Le président du Brésil, Luiz Inácio Lula da Silva, a minimisé l'augmentation des tarifs que les États-Unis ont appliqués aux exportations brésiliennes. Bien qu'il ait réitéré qu'ils resteront "à la table des négociations avec nos propositions", il a clairement indiqué qu'ils ne vont pas "pleurer" pour ce qu'ils ne parviennent pas à vendre sur le marché américain s'il existe d'autres clients potentiels.
"Nous allons être à la table des négociations avec nos propositions (...) Nous ne allons pas pleurer pour ce que nous n'avons pas pu leur vendre parce que nous allons chercher d'autres acheteurs", a déclaré Lula lors de l'annonce d'un paquet de mesures avec lequel il entend faire face aux tarifs de 25 % fixés par Washington.
Le dirigeant brésilien a détaillé ce mercredi un programme d'aides d'un total de 18,5 milliards de réais (3,2 milliards d'euros), destiné aux secteurs les plus touchés par ces surtaxes, parmi lesquels l'industrie de l'acier, le bois, les textiles et les engrais, en plus des activités affectées par la guerre au Moyen-Orient, selon le portail G1.
"Il n'y a pas de mal qui ne vienne pour un bien", a souligné le président, qui a défendu que l'économie consiste aussi à "chercher des solutions" face à des scénarios adverses comme l'actuel. Dans ce sens, il a souligné qu'"il n'y a pas de crise qui empêche le Brésil de continuer à croître".
Lula a souligné que le pays élargit ses horizons commerciaux : "Nous apprenons à interagir et à communiquer avec des personnes avec lesquelles il semblait auparavant impossible d'interagir, en apprenant d'autres langues et en nous familiarisant avec d'autres monnaies. Nous négocions avec d'autres pays pour obtenir des revenus plus élevés (...) Le Brésil est grand, respecté et crédible sur le marché international", a-t-il souligné.

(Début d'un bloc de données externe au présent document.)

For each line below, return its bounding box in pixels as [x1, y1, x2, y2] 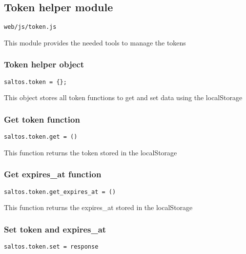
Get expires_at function [4, 168, 102, 180]
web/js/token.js [4, 23, 57, 31]
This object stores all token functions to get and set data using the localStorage [4, 92, 243, 103]
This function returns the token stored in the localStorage [4, 147, 177, 157]
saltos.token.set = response [4, 243, 99, 251]
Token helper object [4, 58, 84, 70]
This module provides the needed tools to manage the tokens [4, 37, 186, 47]
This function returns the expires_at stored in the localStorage [4, 202, 193, 212]
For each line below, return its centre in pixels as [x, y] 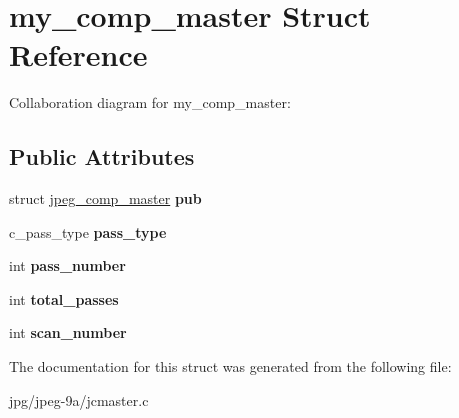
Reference [78, 54]
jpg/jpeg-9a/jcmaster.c [79, 399]
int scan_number [68, 332]
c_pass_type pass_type [88, 231]
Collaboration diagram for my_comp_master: [150, 102]
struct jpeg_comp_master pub [105, 198]
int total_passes [64, 298]
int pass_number [67, 265]
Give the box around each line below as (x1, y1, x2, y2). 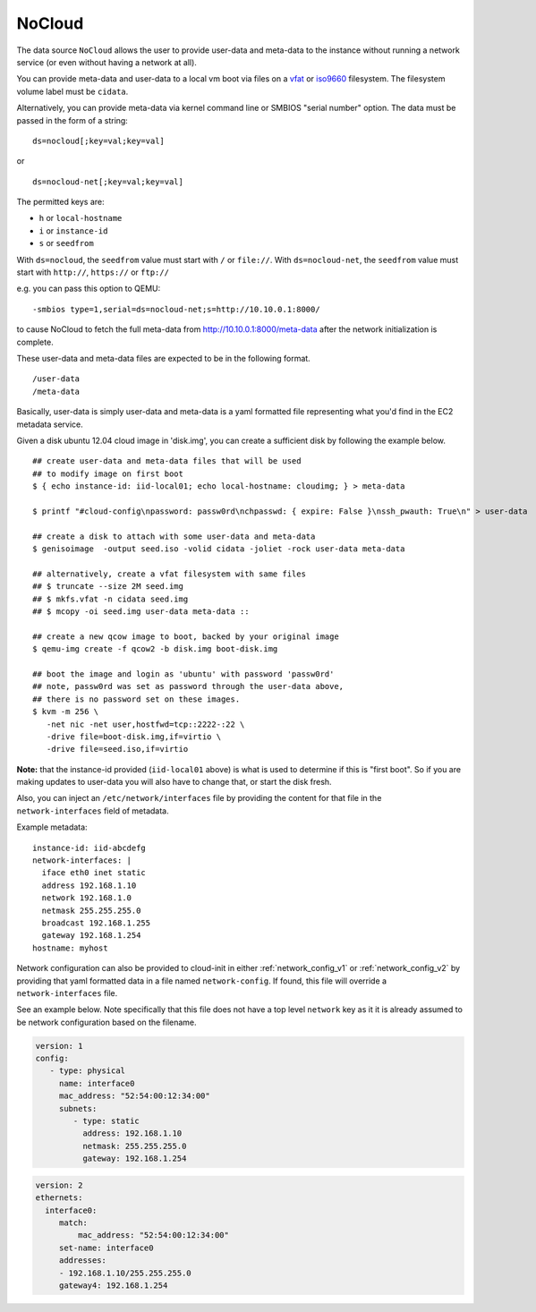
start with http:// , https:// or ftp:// (16, 267, 170, 277)
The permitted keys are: (16, 197, 105, 208)
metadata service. (16, 419, 84, 430)
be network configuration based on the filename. (16, 1017, 197, 1027)
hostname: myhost (32, 942, 108, 953)
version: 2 (35, 1180, 83, 1190)
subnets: (58, 1103, 98, 1113)
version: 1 (35, 1041, 83, 1051)
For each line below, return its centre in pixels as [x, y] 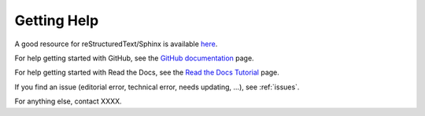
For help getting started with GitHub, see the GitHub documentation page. [135, 58]
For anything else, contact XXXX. [68, 101]
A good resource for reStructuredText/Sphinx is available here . [116, 44]
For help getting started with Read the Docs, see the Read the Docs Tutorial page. [147, 72]
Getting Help [57, 20]
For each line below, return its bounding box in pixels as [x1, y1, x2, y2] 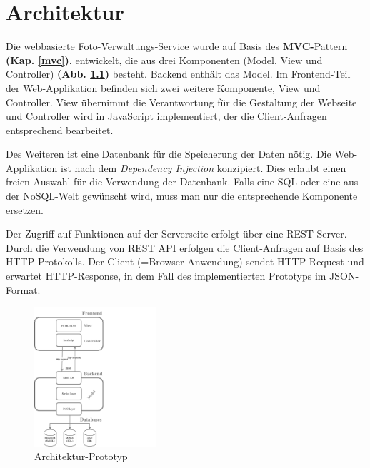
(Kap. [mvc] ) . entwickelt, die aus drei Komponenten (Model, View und [6, 52, 323, 67]
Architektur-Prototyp [34, 449, 128, 464]
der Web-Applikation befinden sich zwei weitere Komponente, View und [6, 80, 321, 95]
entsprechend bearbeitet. [6, 122, 114, 137]
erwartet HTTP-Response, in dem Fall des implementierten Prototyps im [6, 268, 326, 283]
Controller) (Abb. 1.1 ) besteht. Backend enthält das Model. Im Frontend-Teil [6, 66, 351, 81]
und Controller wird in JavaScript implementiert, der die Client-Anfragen [6, 108, 327, 123]
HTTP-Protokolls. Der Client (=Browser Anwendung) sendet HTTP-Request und [6, 254, 364, 269]
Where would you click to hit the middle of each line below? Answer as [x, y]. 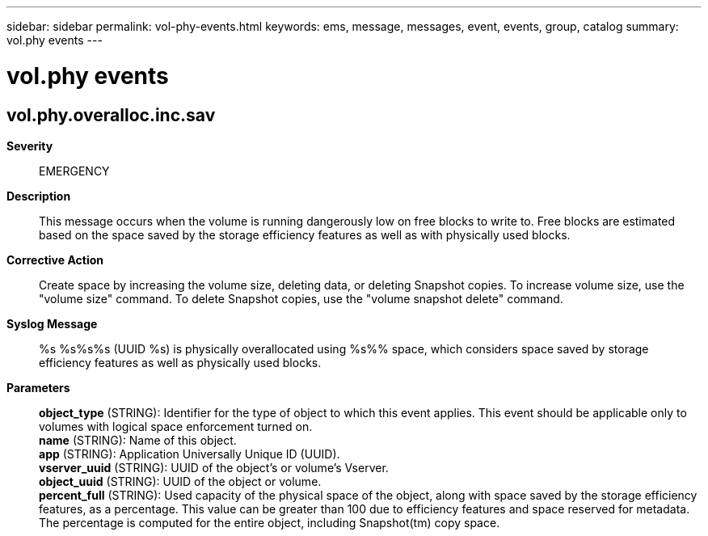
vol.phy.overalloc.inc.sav [111, 115]
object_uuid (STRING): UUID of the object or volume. [180, 481]
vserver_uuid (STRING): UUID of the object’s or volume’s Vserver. [214, 467]
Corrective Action [55, 260]
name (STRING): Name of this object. [138, 440]
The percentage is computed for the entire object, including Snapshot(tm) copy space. [270, 522]
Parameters [38, 387]
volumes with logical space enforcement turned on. [176, 426]
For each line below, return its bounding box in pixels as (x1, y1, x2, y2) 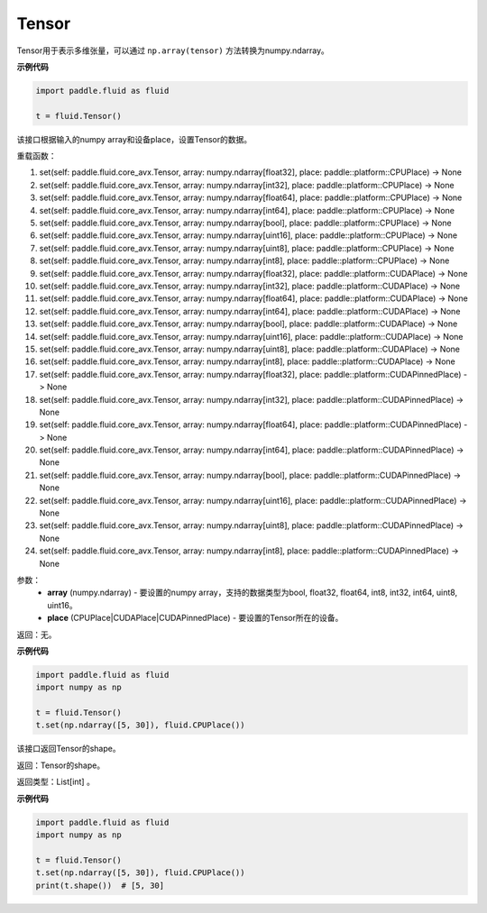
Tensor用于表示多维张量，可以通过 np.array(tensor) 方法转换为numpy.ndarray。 (16, 45, 329, 56)
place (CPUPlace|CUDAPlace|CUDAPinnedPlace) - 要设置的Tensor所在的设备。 (47, 613, 344, 624)
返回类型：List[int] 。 (16, 776, 95, 788)
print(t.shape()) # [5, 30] (35, 880, 165, 890)
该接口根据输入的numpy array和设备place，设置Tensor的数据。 (16, 133, 253, 144)
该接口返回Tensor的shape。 (16, 744, 121, 754)
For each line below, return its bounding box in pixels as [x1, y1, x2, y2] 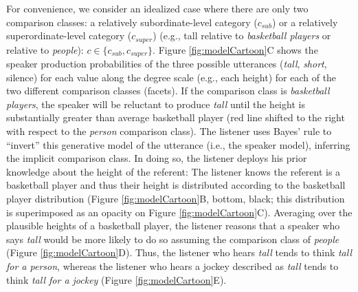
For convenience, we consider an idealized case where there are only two [6, 1, 309, 15]
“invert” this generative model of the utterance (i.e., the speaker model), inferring [6, 137, 350, 152]
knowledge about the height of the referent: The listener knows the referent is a [6, 164, 341, 178]
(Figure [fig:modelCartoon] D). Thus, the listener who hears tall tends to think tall [6, 245, 353, 260]
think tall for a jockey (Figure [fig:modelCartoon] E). [6, 272, 227, 286]
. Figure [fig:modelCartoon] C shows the [153, 42, 318, 56]
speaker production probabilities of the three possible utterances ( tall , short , [6, 56, 327, 71]
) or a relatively [271, 14, 338, 29]
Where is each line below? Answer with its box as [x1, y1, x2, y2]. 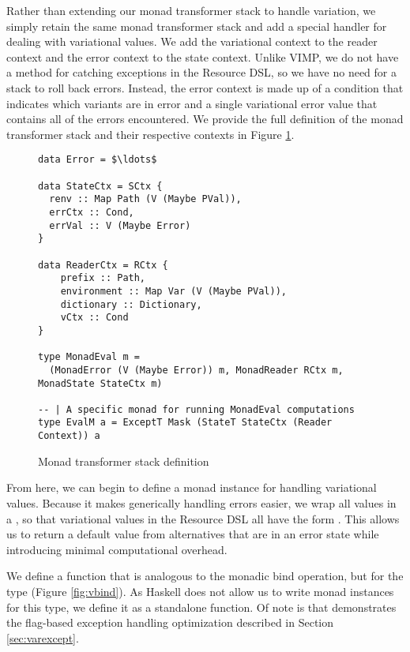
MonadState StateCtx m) [38, 377, 163, 389]
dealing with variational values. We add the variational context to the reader [6, 33, 378, 50]
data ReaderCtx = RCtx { [38, 259, 168, 271]
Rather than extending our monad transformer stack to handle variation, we [6, 2, 376, 18]
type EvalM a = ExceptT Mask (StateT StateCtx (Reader [38, 417, 333, 429]
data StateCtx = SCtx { [38, 180, 163, 192]
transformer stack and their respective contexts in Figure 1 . [6, 126, 295, 142]
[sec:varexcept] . [6, 629, 79, 646]
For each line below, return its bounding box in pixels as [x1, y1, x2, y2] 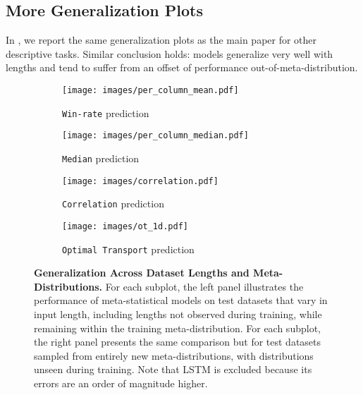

En même temps, il a souligné que l'échange commercial avec les États-Unis continue d'être avantageux pour la partie américaine et a averti que "personne ne vaincra le Brésil en mentant", en référence à la prétendue absence de flexibilité que, selon Washington, le Brésil aurait montrée lors des négociations.
"Nous n'avons jamais trouvé de réciprocité dans la conversation", a dénoncé Lula, qui a réitéré que son gouvernement n'abandonnera pas le dialogue et continuera à faire pression sur les autorités américaines "pour prouver qu'elles avaient une raison" d'augmenter les tarifs sur les produits brésiliens.